Проскочив переулок, правя к церкви, налетели на троих красноармейцев.

Высокий, в остроконечном шлеме и шинели с алыми поперечными планками вскинул винтовку. Конь Чекмарева вынесся вперед, и поручик на миг заслонил Угрюмова. В тот же миг Дмитрий Павлович поразил клинком высокого в лоб. Его конь сшиб грудью замешкавшегося второго красноармейца. Третий в длинной до пят шинели отскочил к забору, успел клацнуть затвором винтовки, но выстрела не последовало.

Тоненький с плотно сжатыми губами на покрытом капельками мальчишеском лице, он напряженно следил за действиями всадника. Угрюмову почему-то болезненно сдавило грудь от сознания, что он единым взмахом сабли обрубит эту юную жизнь. Но, чуть скосив глаза, он увидел лежавшее на утоптанном снегу тело поручика Чекмарева и, уже не колеблясь, сделал ложный выпад и секущим ударом, которым всегда славились петроградские кавалергарды, развалил красноармейца от плеча до пояса.

«Прощай, Сережа»,— прошептал Дмитрий Павлович, погоняя коня.

Возле штаба метались егеря.

Командир дивизии, генерал в развевающейся бурке, что-то отрывисто выкрикнул стоявшему на ступеньках ротмистру Чернецкому и пришпорил коня. Следом помчались ординарцы и около взвода казаков. Угрюмов пристроился в хвост кавалькады.

На полном скаку комендантский взвод и конвой генерала встретились на окраине станицы. Топот коней, лязг стали и единый выдох нескольких десятков людей слились в одном звуке. Командир красных конников и генерал скрестили клинки. Отбиваясь саблей налево и направо, Угрюмов пробился к центру схватки. В этот момент генерал вылетел из седла, зацепившись шпорой за стремя.

Конь Угрюмова ударил коня противника грудью и злобно захрипел. Золингеновская сабля полоснула по Златоустовской. Несколько молниеносных выпадов, но они мгновенно отбиты. Всадники напряженно всматривались друг в друга. Дмитрий Павлович успел рассмотреть шинель с малиновыми «разговорами» и лицо своего противника: круто изломанные линии бровей, волевой подбородок, голубые, стального оттенка глаза.

Так два беркута медленно кружат в поединке и, сблизившись, разят друг друга. Сабли схлестнулись в отчаянном усилии. Раздался надсадный хруст, и тонко зазвенела Златоустовская сабля, рассекая золингеновский клинок. Ослепленный голубоватой полоской стали, сверкнувшей у него перед глазами, Угрюмов успел уклониться, заваливаясь на круп коня. Это и спасло его.

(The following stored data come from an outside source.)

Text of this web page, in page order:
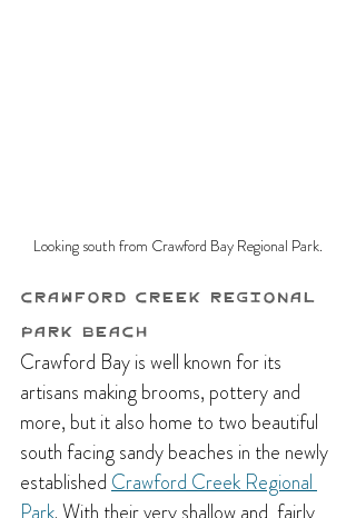
Looking south from Crawford Bay Regional Park.
Crawford Creek Regional
Park Beach
Crawford Bay is well known for its
artisans making brooms, pottery and
more, but it also home to two beautiful
south facing sandy beaches in the newly
established Crawford Creek Regional
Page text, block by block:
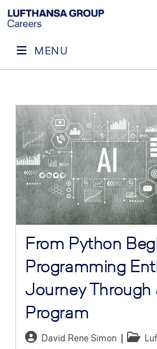
MENU
From Python
Programming
Journey
Program
David Rene Simon
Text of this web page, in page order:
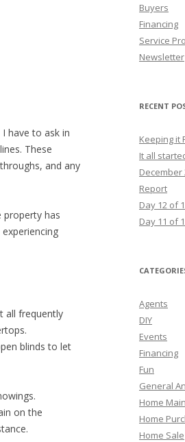
have to ask in
These
and any
property has
experiencing
all frequently
blinds to let
on the
Buyers
Financing
Service
Newsletter
RECENT
Keeping it
It all
December
Report
Day 12 of
Day 11 of
Agents
DIY
Events
Financing
Fun
General
Home
Home
Home Sale
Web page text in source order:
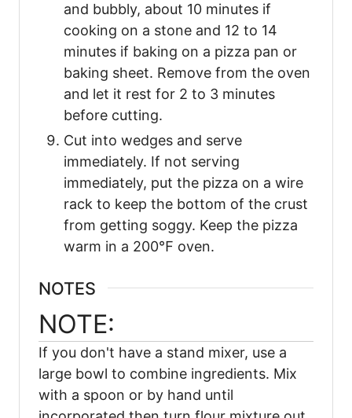
and bubbly, about 10 minutes if
cooking on a stone and 12 to 14
minutes if baking on a pizza pan or
baking sheet. Remove from the oven
and let it rest for 2 to 3 minutes
before cutting.
Cut into wedges and serve
immediately. If not serving
immediately, put the pizza on a wire
rack to keep the bottom of the crust
from getting soggy. Keep the pizza
warm in a 200℉ oven.
NOTES
NOTE:
If you don't have a stand mixer, use a
large bowl to combine ingredients. Mix
with a spoon or by hand until
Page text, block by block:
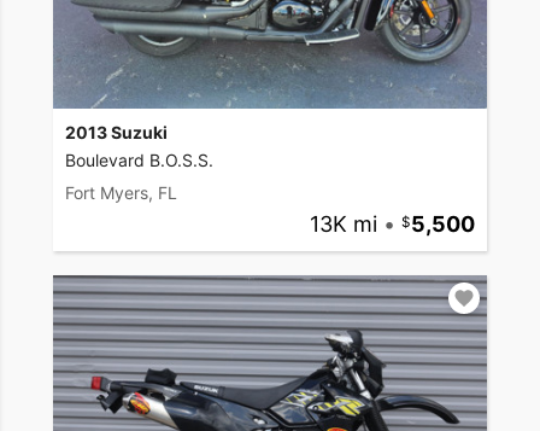
2013 Suzuki
Boulevard B.O.S.S.
Fort Myers, FL
13K mi • 5,500
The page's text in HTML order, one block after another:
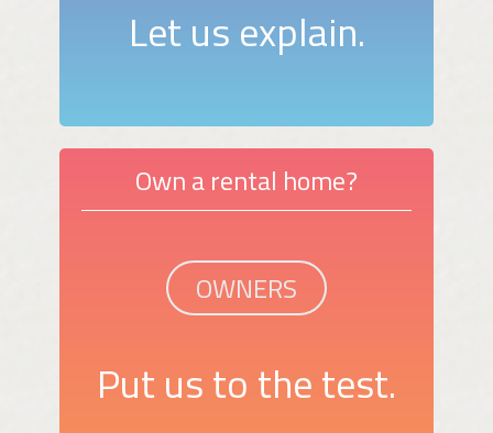
Let us explain.
Own a rental home?
OWNERS
Put us to the test.
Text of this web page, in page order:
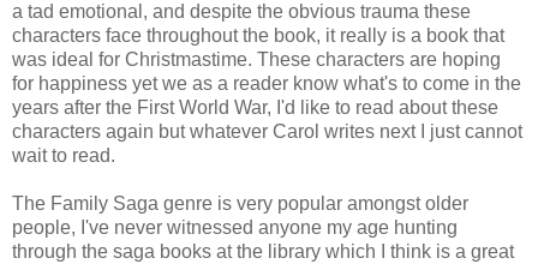
a tad emotional, and despite the obvious trauma these
characters face throughout the book, it really is a book that
was ideal for Christmastime. These characters are hoping
for happiness yet we as a reader know what's to come in the
years after the First World War, I'd like to read about these
characters again but whatever Carol writes next I just cannot
wait to read.
The Family Saga genre is very popular amongst older
people, I've never witnessed anyone my age hunting
through the saga books at the library which I think is a great
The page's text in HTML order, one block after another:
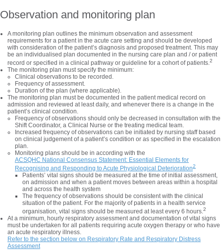
Observation and monitoring plan
A monitoring plan outlines the minimum observation and assessment
requirements for a patient in the acute care setting and should be developed
with consideration of the patient’s diagnosis and proposed treatment. This may
be an individualised plan documented in the nursing care plan and / or patient
record or specified in a clinical pathway or guideline for a cohort of patients. 2
The monitoring plan must specify the minimum:
Clinical observations to be recorded.
Frequency of assessment.
Duration of the plan (where applicable).
The monitoring plan must be documented in the patient medical record on
admission and reviewed at least daily, and whenever there is a change in the
patient’s clinical condition.
Frequency of observations should only be decreased in consultation with the
Shift Coordinator, a Clinical Nurse or the treating medical team.
Increased frequency of observations can be initiated by nursing staff based
on clinical judgement of a patient’s condition or as specified in the escalation
plan.
Monitoring plans should be in according with the
ACSQHC National Consensus Statement: Essential Elements for
Recognising and Responding to Acute Physiological Deterioration2
Patients’ vital signs should be measured at the time of initial assessment,
on admission and when a patient moves between areas within a hospital
and across the health system
The frequency of observations should be consistent with the clinical
situation of the patient. For the majority of patients in a health service
organisation, vital signs should be measured at least every 6 hours. 2
At a minimum, hourly respiratory assessment and documentation of vital signs
must be undertaken for all patients requiring acute oxygen therapy or who have
an acute respiratory illness.
Refer to the section below on Respiratory Rate and Respiratory Distress
Assessment
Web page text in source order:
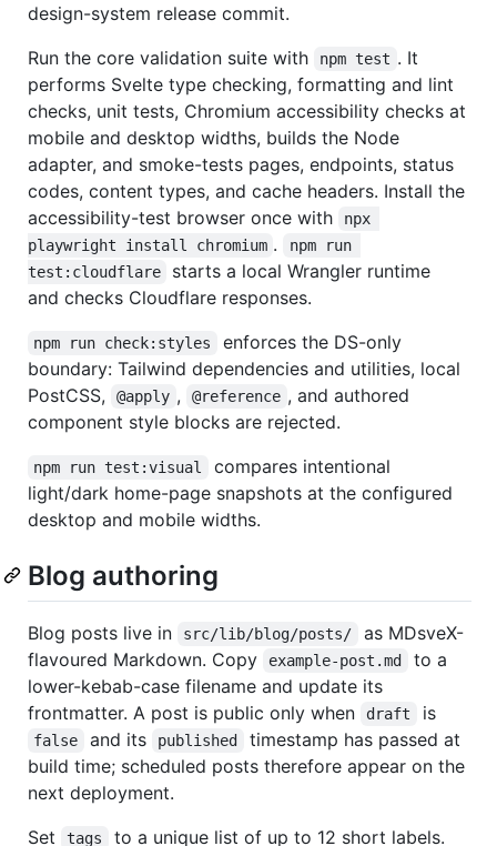
design-system release commit.
Run the core validation suite with
npm test . It
performs Svelte type checking, formatting and lint
checks, unit tests, Chromium accessibility checks at
mobile and desktop widths, builds the Node
adapter, and smoke-tests pages, endpoints, status
codes, content types, and cache headers. Install the
accessibility-test browser once with
npx
playwright install chromium .
npm run
test:cloudflare
starts a local Wrangler runtime
and checks Cloudflare responses.
npm run check:styles
enforces the DS-only
boundary: Tailwind dependencies and utilities, local
PostCSS,
@apply , @reference , and authored
component style blocks are rejected.
npm run test:visual
compares intentional
light/dark home-page snapshots at the configured
desktop and mobile widths.
Blog authoring
Blog posts live in src/lib/blog/posts/
as MDsveX-
flavoured Markdown. Copy
example-post.md
to a
lower-kebab-case filename and update its
frontmatter. A post is public only when
draft is
false and its published
timestamp has passed at
build time; scheduled posts therefore appear on the
next deployment.
Set
tags to a unique list of up to 12 short labels.
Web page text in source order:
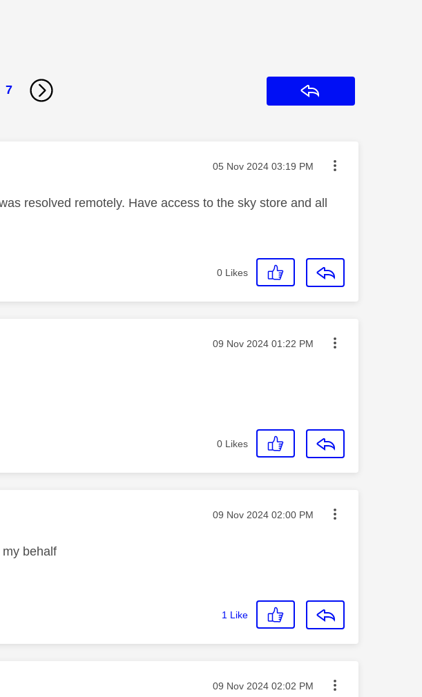
7
Message posted on
‎05 Nov 2024 03:19 PM
resolved remotely. Have access to the sky store and all
0 Likes
Message posted on
‎09 Nov 2024 01:22 PM
0 Likes
Message posted on
‎09 Nov 2024 02:00 PM
behalf
1 Like
Message posted on
‎09 Nov 2024 02:02 PM
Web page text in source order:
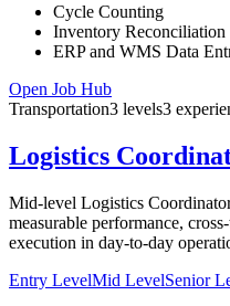
Cycle Counting
Inventory Reconciliation
ERP and WMS Data
Open Job Hub
Transportation3 levels3
Logistics
Mid-level Logistics
measurable performance,
execution in day-to-day
Entry LevelMid LevelSenior
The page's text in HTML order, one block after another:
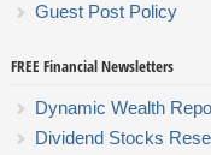
Guest Post Policy
FREE Financial Newsletters
Dynamic Wealth
Dividend Stocks
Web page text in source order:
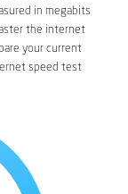
in megabits
the internet
your current
speed test
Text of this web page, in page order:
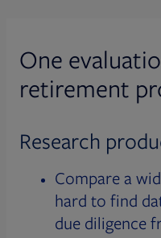
One
retirement
Research
Compare a
hard to find
due diligence
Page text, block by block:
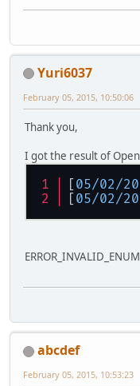
Yuri6037
February 05, 2015, 10:50:06
Thank you,
I got the result of
[ 05/02/
[ 05/02/
abcdef
February 05, 2015, 10:53:23
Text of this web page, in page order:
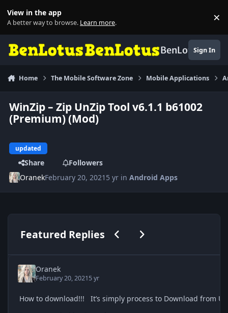
View in the app
A better way to browse. Learn more. ×
BenLotusSign In
Home The Mobile Software Zone Mobile Applications
WinZip – Zip UnZip Tool v6.1.1 b61002
(Premium) (Mod)
updated
Share
Followers
OranekFebruary 20, 2021 5 yr inAndroid Apps
Featured RepliesPrevious carousel slide
Next carousel slide
Oranek
February 20, 20215 yr
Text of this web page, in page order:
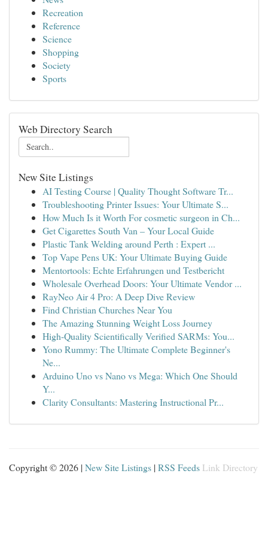
Recreation
Reference
Science
Shopping
Society
Sports
Web Directory Search
New Site Listings
AI Testing Course | Quality Thought Software Tr...
Troubleshooting Printer Issues: Your Ultimate S...
How Much Is it Worth For cosmetic surgeon in Ch...
Get Cigarettes South Van – Your Local Guide
Plastic Tank Welding around Perth : Expert ...
Top Vape Pens UK: Your Ultimate Buying Guide
Mentortools: Echte Erfahrungen und Testbericht
Wholesale Overhead Doors: Your Ultimate Vendor ...
RayNeo Air 4 Pro: A Deep Dive Review
Find Christian Churches Near You
The Amazing Stunning Weight Loss Journey
High-Quality Scientifically Verified SARMs: You...
Yono Rummy: The Ultimate Complete Beginner's
Ne...
Arduino Uno vs Nano vs Mega: Which One Should
Y...
Clarity Consultants: Mastering Instructional Pr...
Copyright © 2026 | New Site Listings | RSS Feeds Link Directory
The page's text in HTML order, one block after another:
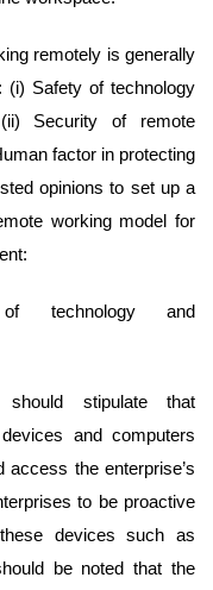
remotely is generally
(i) Safety of technology
Security of remote
factor in protecting
opinions to set up a
working model for
technology and
stipulate that
and computers
the enterprise’s
to be proactive
devices such as
be noted that the
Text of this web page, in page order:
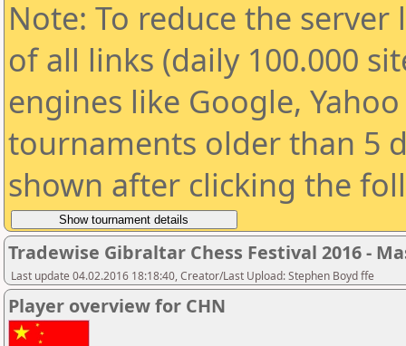
Note: To reduce the
of all links (daily 100.000
engines like Google,
tournaments older than 5
shown after clicking the
Tradewise Gibraltar Chess Festival 2016 -
Last update 04.02.2016 18:18:40, Creator/Last Upload: Stephen Boyd ffe
Player overview for CHN

Не оглядываясь, чувствуя, как теплая, липкая кровь струится по руке, гнал он коня на восток, где в нескольких верстах от станицы проходила линия обороны; стояли резервные части корпуса.

Покончив с казаками, конники Изотова пронеслись через станицу.

— Гляди, Викентий, дорога к Иртышу на Омск — столицу Колчака,— Кирилл саблей показал Михрюте на укатанный санями тракт.